RawScript and PathScript modules contain input_transforms, which is a mapping between fields (i.e. input of the module) to either a static JSON value, or a raw JavaScript expression.

The input_transforms is the way to do the piping from any other previous steps, variable, or resources to one of the inputs of your script/module. Since it is actual JavaScript (although a restricted JavaScript, for example, fetch is limited to getting secrets and variables), it is very flexible.

One interesting pattern that is allows is that you can compose complex strings directly from there so you could imagine composing your email body or SQL query directly using string interpolation and populating with previous previous result. The Windmill Editor makes it very easy to do so using the properties picker:

Prop picker

Conditional stop after

There's also the stop_after_if optional object

type stop_after_if = {
expr: string;
skip_if_stopped: boolean;
suspend?: integer;
};

If present:

  • stop_after_if.expr: Evaluate a JavaScript expression that takes the result as an input to decide if the flow should stop there. Useful to stop a flow that is meant to watch for changes if there are no changes.
  • stop_after_if.skip_if_stopped: Used to flag failed runs as skippable. It is useful in the context of flows being triggered very often to watch for changes as you might want to ignore the runs that have been skipped.
  • optional suspend value is a non-negative integer that determines the number of events (resume messages) needed to progress to the next step in the flow. This is useful for inserting user input during a flow's execution. Such as approving or disapproving a flow in response to an email or slack notification sent by a job in the flow.
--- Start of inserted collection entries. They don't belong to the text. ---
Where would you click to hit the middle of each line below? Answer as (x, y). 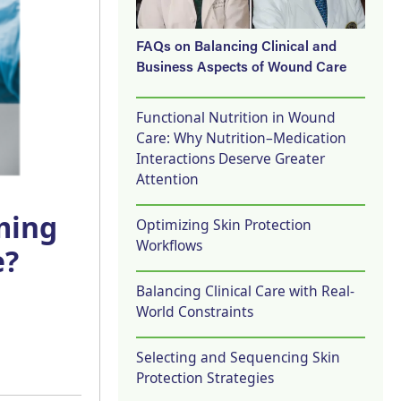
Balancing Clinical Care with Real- (245, 290)
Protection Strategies (205, 377)
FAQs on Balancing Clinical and (236, 47)
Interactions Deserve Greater (230, 158)
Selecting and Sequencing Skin (238, 357)
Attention (167, 179)
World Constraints (195, 311)
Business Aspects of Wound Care (241, 68)
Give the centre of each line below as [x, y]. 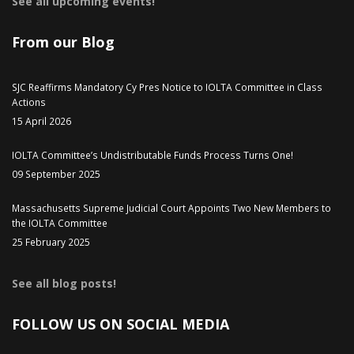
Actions [29, 102]
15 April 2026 [41, 121]
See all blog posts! [64, 283]
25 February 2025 [51, 242]
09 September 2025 [56, 174]
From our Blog [63, 42]
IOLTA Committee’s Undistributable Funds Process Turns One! [153, 155]
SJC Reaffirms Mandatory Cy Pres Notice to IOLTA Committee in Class [167, 87]
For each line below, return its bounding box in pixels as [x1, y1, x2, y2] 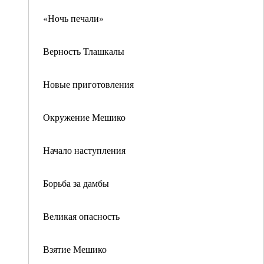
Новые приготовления [43, 78, 134, 90]
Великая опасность [43, 210, 120, 222]
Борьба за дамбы [43, 177, 109, 189]
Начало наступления [43, 144, 126, 156]
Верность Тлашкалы [43, 45, 124, 57]
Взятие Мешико [43, 243, 107, 255]
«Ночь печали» [43, 12, 104, 24]
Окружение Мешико [43, 111, 126, 123]
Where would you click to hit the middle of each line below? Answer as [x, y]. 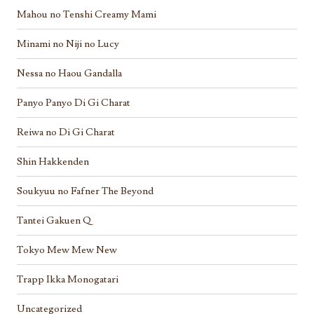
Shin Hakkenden [53, 161]
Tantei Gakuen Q [54, 220]
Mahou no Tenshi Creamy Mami [87, 14]
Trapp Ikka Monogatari [68, 279]
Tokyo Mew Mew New [67, 250]
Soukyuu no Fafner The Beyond [85, 191]
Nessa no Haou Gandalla [69, 73]
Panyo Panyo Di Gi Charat [74, 102]
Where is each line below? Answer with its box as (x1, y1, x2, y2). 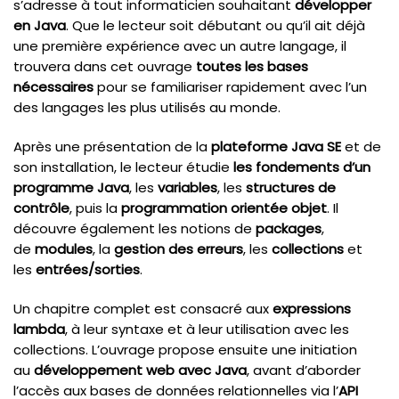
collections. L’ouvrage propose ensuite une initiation (13, 340, 357, 360)
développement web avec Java (34, 361, 247, 380)
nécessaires (13, 77, 97, 96)
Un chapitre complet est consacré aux (13, 299, 273, 319)
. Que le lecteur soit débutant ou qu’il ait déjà (66, 15, 365, 35)
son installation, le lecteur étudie (13, 157, 233, 176)
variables (158, 177, 217, 197)
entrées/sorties (36, 259, 140, 279)
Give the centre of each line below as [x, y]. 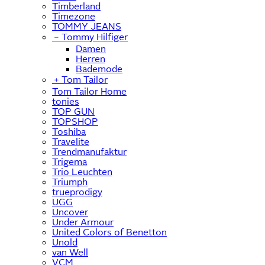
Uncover [70, 212]
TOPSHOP [75, 121]
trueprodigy [77, 192]
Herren [91, 59]
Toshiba [69, 131]
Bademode [99, 69]
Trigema [70, 161]
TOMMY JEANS [87, 26]
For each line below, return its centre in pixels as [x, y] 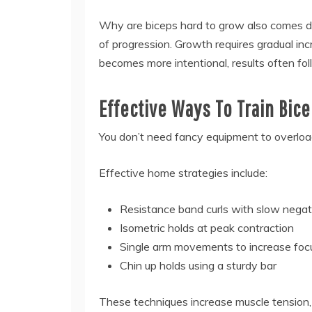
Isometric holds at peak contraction [207, 227]
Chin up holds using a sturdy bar [198, 265]
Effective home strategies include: [183, 172]
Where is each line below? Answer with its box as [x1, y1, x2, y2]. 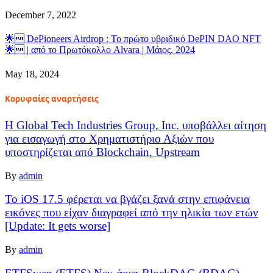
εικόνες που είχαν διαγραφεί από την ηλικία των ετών [5, 206, 258, 219]
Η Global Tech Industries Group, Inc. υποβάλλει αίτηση [5, 119, 266, 132]
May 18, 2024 [5, 68, 59, 79]
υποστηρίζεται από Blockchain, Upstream [5, 146, 200, 159]
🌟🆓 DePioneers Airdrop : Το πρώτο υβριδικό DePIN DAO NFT [5, 34, 261, 44]
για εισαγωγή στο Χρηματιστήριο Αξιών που [5, 132, 214, 146]
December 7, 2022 [5, 10, 76, 21]
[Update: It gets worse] [5, 219, 110, 233]
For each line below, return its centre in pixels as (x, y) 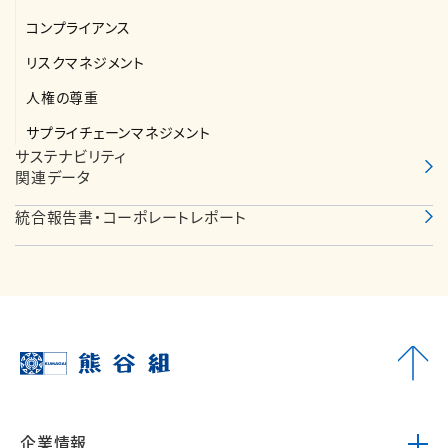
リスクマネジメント (85, 61)
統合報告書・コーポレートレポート (131, 216)
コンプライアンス (78, 26)
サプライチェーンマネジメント (118, 131)
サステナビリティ (71, 155)
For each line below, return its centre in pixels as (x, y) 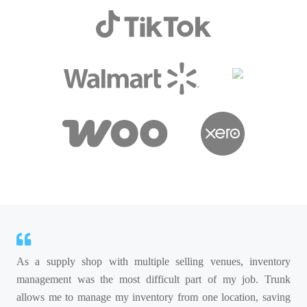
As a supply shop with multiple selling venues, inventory (153, 262)
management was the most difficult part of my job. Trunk (153, 280)
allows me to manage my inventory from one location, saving (153, 297)
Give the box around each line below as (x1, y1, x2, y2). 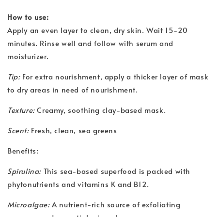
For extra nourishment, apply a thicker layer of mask (20, 71, 209, 81)
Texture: (7, 104, 35, 115)
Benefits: (7, 145, 39, 155)
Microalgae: (7, 199, 50, 209)
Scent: (7, 124, 29, 135)
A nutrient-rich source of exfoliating (49, 199, 181, 209)
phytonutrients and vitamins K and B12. (7, 178, 149, 189)
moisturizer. (7, 50, 49, 61)
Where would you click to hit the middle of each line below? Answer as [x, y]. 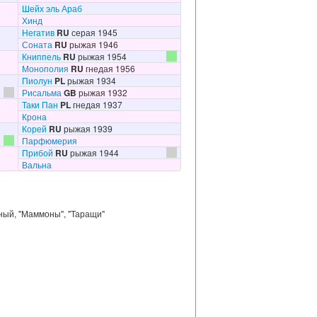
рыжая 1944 [93, 152]
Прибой [37, 152]
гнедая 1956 [109, 68]
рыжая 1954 [101, 56]
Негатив [38, 32]
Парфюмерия [49, 140]
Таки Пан [40, 104]
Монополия [45, 68]
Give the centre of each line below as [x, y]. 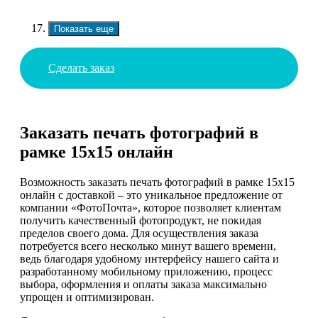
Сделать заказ [81, 67]
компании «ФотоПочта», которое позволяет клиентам [150, 208]
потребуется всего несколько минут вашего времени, [148, 246]
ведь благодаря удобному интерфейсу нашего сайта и [149, 259]
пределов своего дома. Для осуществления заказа [139, 234]
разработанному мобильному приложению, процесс [146, 272]
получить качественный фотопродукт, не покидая [141, 221]
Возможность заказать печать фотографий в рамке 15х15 [157, 182]
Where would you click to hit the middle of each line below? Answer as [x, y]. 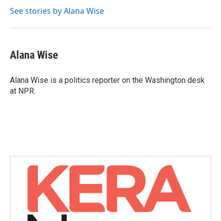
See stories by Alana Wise [57, 11]
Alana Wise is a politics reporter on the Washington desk [107, 80]
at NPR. [23, 91]
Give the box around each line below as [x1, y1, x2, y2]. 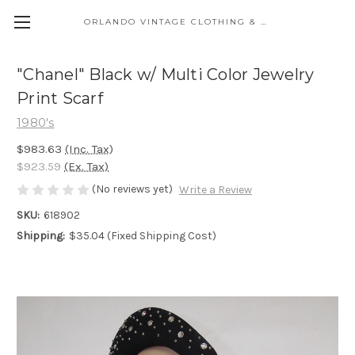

Resume messages are sent to https://app.windmill.dev/w/<WORKSPACE>/jobs/resume/<JOB_ID> as POST or GET requests.
Requests must have JSON payload, either as the request body (with Content-Type: application/json header) for POST requests, or as the value to the payload query parameter as a base64url encoded JSON value (?payload=${base64url_encoded_json}) for GET requests.

When enough resume messages are received, the next job starts with its input_transforms evaluated with two notable variables in scope:

  • resume: the payload from the most recent resume message received.
  • resumes: a list of payloads from all resume messages received in the order they were received - most recent at the end of the list.

Alternatively, a job can be immediately cancelled by a request to a similar endpoint at ../jobs/cancel/... In this case, the flow will quit, with the cancellation payload as the result, without retrying or running further steps or the failure modules.

Retries

Retry sets the retry policy for the flow. It is optional and is reset on every successful run:

  • constant retry N times after a seconds delay.
  • exponential applies exponential backoff duration increase in between every retry. If all the retries are exhausted, the failure module, if any, is called.

Et voilà, we have completed our tour of OpenFlow.